» WORK TO BE COMPLETED
Please make an exact copy of the lines from the one holding "x-ray diffraction calculator" through the end of the data, both ends included, with no pictures.

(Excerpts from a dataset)
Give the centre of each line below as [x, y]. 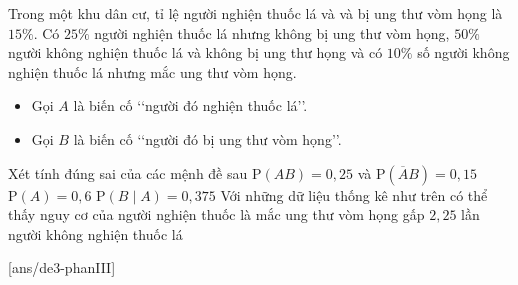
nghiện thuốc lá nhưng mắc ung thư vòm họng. [152, 71]
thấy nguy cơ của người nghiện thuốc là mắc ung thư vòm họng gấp [216, 214]
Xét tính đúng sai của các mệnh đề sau [128, 172]
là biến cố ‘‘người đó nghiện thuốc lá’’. [190, 105]
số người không [463, 52]
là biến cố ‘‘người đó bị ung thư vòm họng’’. [207, 138]
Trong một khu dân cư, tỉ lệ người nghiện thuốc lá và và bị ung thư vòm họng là [255, 13]
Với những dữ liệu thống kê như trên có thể [354, 194]
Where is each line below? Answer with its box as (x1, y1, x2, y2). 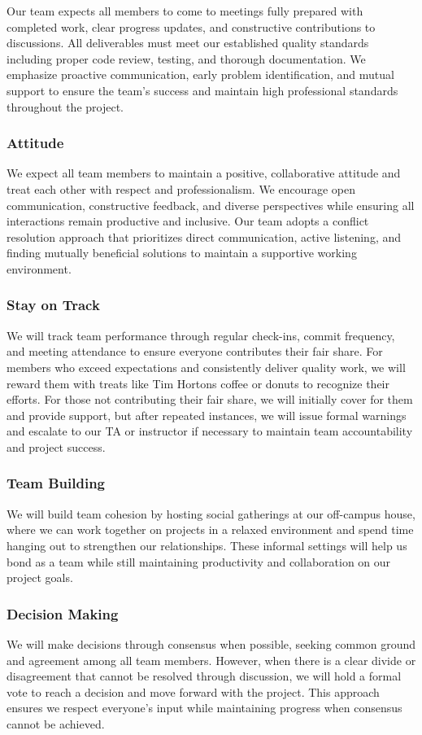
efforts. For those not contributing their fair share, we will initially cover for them (7, 391, 413, 408)
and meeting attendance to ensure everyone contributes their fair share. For (7, 343, 383, 360)
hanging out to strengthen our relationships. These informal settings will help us (7, 536, 407, 553)
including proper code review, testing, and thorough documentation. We (7, 50, 366, 67)
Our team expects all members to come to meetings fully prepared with (7, 2, 363, 19)
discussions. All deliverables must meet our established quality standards (7, 34, 369, 51)
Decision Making (7, 603, 119, 623)
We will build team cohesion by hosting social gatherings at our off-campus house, (7, 505, 415, 522)
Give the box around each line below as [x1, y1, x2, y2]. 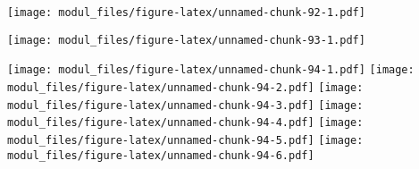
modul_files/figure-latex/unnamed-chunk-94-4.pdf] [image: [7, 116, 364, 130]
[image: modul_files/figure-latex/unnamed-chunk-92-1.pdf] [7, 6, 365, 19]
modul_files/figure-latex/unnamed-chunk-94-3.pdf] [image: [7, 98, 364, 112]
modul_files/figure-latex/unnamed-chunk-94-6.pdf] [7, 148, 314, 162]
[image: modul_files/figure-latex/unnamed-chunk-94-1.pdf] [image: [7, 63, 415, 77]
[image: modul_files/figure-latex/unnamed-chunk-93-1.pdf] [7, 33, 365, 46]
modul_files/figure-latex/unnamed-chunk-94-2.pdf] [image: [7, 80, 364, 94]
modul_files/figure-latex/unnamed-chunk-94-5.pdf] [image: [7, 133, 364, 147]
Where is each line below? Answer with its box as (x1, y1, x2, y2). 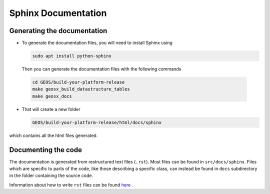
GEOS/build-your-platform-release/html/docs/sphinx (32, 119, 162, 125)
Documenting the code (9, 145, 82, 154)
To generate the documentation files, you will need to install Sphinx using (21, 40, 172, 46)
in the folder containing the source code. (9, 172, 93, 178)
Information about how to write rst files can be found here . (9, 181, 133, 187)
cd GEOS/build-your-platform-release (32, 79, 125, 85)
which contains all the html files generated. (9, 132, 98, 138)
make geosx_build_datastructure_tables (32, 86, 130, 92)
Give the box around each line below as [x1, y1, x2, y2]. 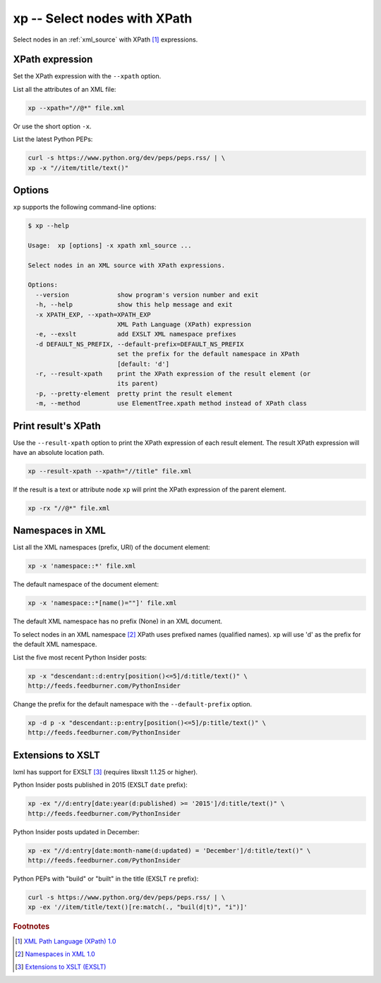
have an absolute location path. [13, 448, 104, 456]
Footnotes [13, 922, 50, 932]
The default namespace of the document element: [13, 580, 159, 589]
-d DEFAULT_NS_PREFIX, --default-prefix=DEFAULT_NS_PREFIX [35, 340, 244, 348]
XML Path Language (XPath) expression [116, 320, 252, 328]
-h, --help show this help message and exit [35, 300, 233, 309]
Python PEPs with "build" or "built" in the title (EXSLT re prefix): [13, 874, 199, 883]
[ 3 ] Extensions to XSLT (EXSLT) [15, 963, 107, 971]
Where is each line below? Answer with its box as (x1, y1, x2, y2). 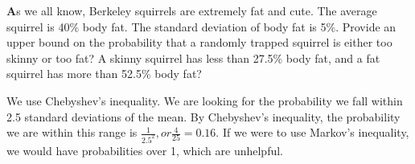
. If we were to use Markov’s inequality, (216, 124, 409, 141)
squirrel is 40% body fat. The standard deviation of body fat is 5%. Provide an (6, 18, 397, 35)
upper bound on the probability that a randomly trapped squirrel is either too (6, 34, 392, 51)
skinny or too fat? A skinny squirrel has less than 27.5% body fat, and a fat (6, 49, 380, 66)
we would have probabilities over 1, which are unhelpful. (6, 142, 283, 159)
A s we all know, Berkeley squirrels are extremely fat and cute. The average (6, 2, 377, 18)
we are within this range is (6, 124, 138, 141)
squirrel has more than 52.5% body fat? (6, 65, 202, 82)
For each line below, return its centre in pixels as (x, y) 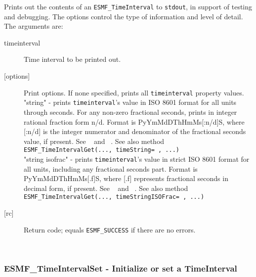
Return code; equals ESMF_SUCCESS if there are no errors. (110, 229)
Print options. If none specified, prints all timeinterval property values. (134, 92)
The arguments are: (34, 26)
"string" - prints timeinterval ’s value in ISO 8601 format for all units (130, 102)
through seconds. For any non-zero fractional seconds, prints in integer (130, 112)
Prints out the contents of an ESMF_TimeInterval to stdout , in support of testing (128, 6)
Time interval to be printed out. (72, 59)
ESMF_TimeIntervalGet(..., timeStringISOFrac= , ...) (114, 197)
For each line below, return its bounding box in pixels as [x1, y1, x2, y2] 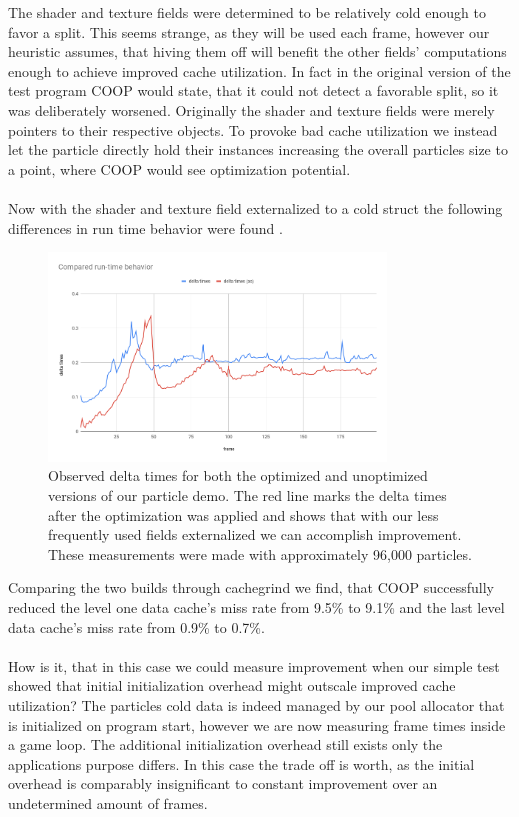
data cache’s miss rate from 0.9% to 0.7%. [8, 616, 265, 637]
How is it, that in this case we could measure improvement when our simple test [8, 655, 500, 676]
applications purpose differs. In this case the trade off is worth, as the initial [8, 753, 475, 774]
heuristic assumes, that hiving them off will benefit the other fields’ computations [8, 41, 507, 62]
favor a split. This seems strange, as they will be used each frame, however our [8, 21, 490, 42]
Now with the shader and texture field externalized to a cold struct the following [8, 197, 503, 218]
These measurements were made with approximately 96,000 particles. [48, 543, 472, 564]
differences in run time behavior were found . [8, 217, 283, 238]
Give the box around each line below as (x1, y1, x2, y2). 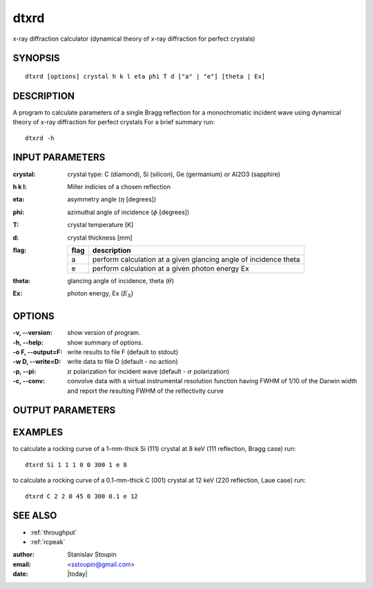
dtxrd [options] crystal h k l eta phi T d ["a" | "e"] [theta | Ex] (25, 73, 266, 80)
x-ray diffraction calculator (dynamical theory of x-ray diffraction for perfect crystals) (12, 35, 256, 43)
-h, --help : (12, 338, 44, 347)
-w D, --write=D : (12, 358, 61, 366)
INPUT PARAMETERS (12, 152, 106, 164)
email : (12, 560, 31, 568)
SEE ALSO (12, 510, 57, 521)
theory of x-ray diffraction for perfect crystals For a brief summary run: (12, 118, 216, 126)
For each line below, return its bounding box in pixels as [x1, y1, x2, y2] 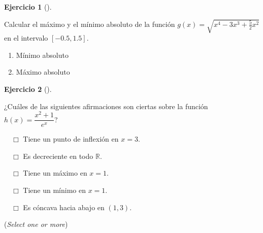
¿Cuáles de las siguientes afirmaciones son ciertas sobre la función [4, 101, 208, 111]
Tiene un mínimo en [23, 185, 86, 195]
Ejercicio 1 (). [4, 2, 52, 12]
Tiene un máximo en [23, 168, 87, 178]
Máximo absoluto [16, 66, 70, 77]
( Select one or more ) [4, 219, 68, 229]
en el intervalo [4, 32, 48, 43]
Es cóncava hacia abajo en [23, 202, 105, 212]
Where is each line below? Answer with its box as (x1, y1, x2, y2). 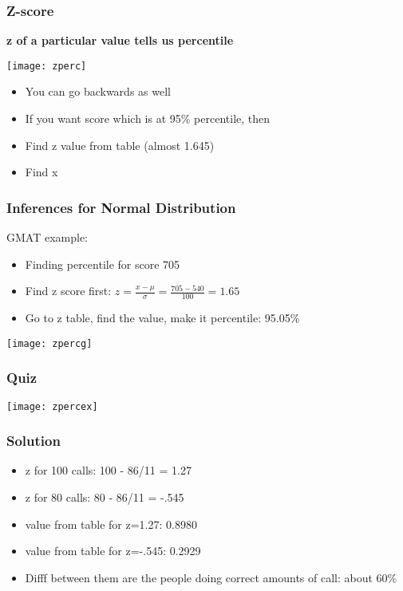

» RESPONSE FOR THIS EXERCISE
x-ray diffraction calculator (dynamical theory of x-ray diffraction for perfect crystals) (12, 35, 256, 43)
-h, --help : (12, 338, 44, 347)
-w D, --write=D : (12, 358, 61, 366)
INPUT PARAMETERS (12, 152, 106, 164)
email : (12, 560, 31, 568)
SEE ALSO (12, 510, 57, 521)
theory of x-ray diffraction for perfect crystals For a brief summary run: (12, 118, 216, 126)
For each line below, return its bounding box in pixels as [x1, y1, x2, y2] 
¿Cuáles de las siguientes afirmaciones son ciertas sobre la función [4, 101, 208, 111]
Tiene un mínimo en [23, 185, 86, 195]
Ejercicio 1 (). [4, 2, 52, 12]
Tiene un máximo en [23, 168, 87, 178]
Máximo absoluto [16, 66, 70, 77]
( Select one or more ) [4, 219, 68, 229]
en el intervalo [4, 32, 48, 43]
Es cóncava hacia abajo en [23, 202, 105, 212]
Where is each line below? Answer with its box as (x1, y1, x2, y2). 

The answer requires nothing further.